At the Tipping Point

By H. Steven Wiley At the Tipping Point Data standards need to be introduced—now. Andrzej Krauze There comes a time in every field of science when things suddenly change. While it might not be immediately apparent that things are different, a tipping point has occurred. Biology is now at such a point. The reason is the introduction of high-throughput genomics-based technologies. I am not talking about the consequences of the sequencing of the human g

By | February 1, 2011

At the Tipping Point

Data standards need to be introduced—now.

Andrzej Krauze

There comes a time in every field of science when things suddenly change. While it might not be immediately apparent that things are different, a tipping point has occurred.

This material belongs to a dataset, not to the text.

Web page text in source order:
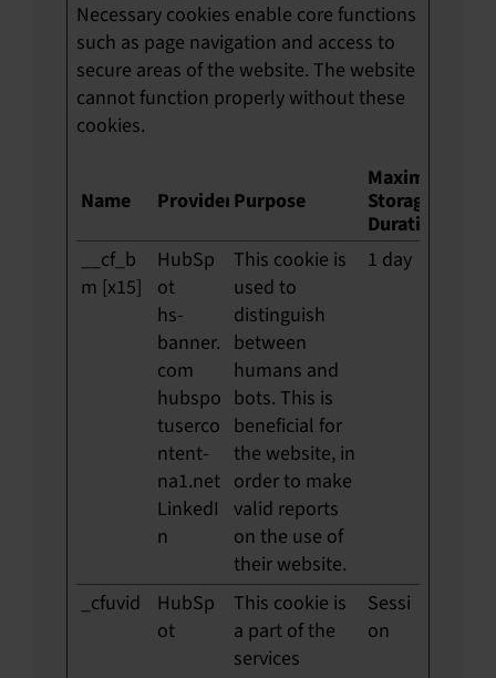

Biology is now at such a point. The reason is the introduction of high-throughput genomics-based technologies. I am not talking about the consequences of the sequencing of the human genome (and every other genome within reach). The change is due to new technologies that generate an enormous amount of data about the molecular composition of cells. These include proteomics, transcriptional profiling by sequencing, and the ability to globally measure microRNAs and post-translational modifications of proteins. These mountains of digital data can be mapped to a common frame of reference: the organism’s genome.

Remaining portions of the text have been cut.